If I had used random.choice(list(range(len(moves))))
to choose an index into moves
and then used that move,
the final test might have revealed the problem,
but none of my statistical tests detected it,
and that scares me.
Another Example
Another way to fill a grid is called invasion percolation. In pseudo-Python, it works like this—or rather, this code almost does the right thing:
def invasion_percolation(size, depth):
# Create grid of random numbers
grid = Grid(size)
for x in range(size):
for y in range(size):
grid[x, y] = random.randint(0, depth)
# Mark the central cell
x, y = size // 2, size // 2
grid[x, y] = MARKED
# Repeat until the marked region hits the boundary
while (x != 0) and (y != 0) and (x != size - 1) and (y != size - 1):
x, y = find_next_cell(grid)
grid[x, y] = MARKED
# Find the next cell to fill
def find_next_cell(grid):
# Set min_val to Infinity to ensure first cell qualifies
min_x, min_y, min_val = None, None, Infinity
# Check all cells
for x in range(grid.size):
for y in range(grid.size):
# Already filled
if grid[x, y] == MARKED:
continue
# Not adjacent to a marked cell
if not adjacent(grid, x, y):
continue
# We have seen a lower value
if grid[x, y] >= min_val:
continue
# A new winner
min_x, min_y, min_val = x, y, grid[x, y]
# Report results
return min_x, min_y
Did you spot the problem?
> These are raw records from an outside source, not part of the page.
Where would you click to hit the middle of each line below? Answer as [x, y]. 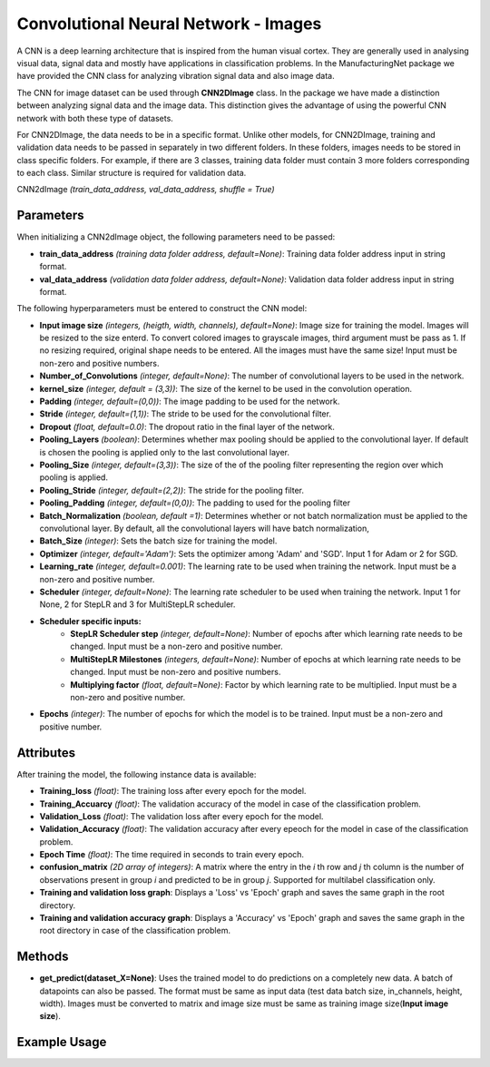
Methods [43, 957]
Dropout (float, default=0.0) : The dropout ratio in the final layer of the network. [187, 426]
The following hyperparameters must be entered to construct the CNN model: [162, 308]
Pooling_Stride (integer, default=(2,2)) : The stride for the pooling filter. [171, 490]
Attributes [46, 753]
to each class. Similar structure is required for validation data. [132, 173]
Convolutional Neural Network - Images [169, 24]
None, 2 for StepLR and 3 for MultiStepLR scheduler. [137, 604]

I didn’t: I used a variation of this code for more than a year before realizing that it is biased toward the (0, 0) corner of the grid. To see why, imagine that the entire “random” grid is filled with the value 1. The first cell that the double loop finds that’s adjacent to the already-filled region will always be to the lower left of the filled region, because that will always be the first time the double loop encounters the value 1. Replacing the 1’s with random number in the range 0…depth doesn’t fix this flaw; it just makes it harder to spot.
The solution in this case is to find all the cells that are adjacent to the already-filled region and which are tied for lowest value, then choose one of those at random. My question is, what test(s) could I plausibly have written before I realized my mistake that would have told me my implementation had introduced an unwanted bias?